Instructions for the task: Copy the data exactly. Images are to be left out.

Saved entries:
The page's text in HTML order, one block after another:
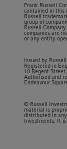
Frank Russell
contained in this
Russell
group of
Russell
companies are
or any entity
Issued by
Registered in
10 Regent
Authorised and
Endeavour
© Russell
material is
distributed in
Investments. It
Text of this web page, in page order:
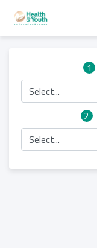
1
Select...
2
Select...

Answer box:
The page's text in HTML order, one block after another:
Frank Russell
contained in this
Russell
group of
Russell
companies are
or any entity
Issued by
Registered in
10 Regent
Authorised and
Endeavour
© Russell
material is
distributed in
Investments. It
Text of this web page, in page order:
1
Select...
2
Select...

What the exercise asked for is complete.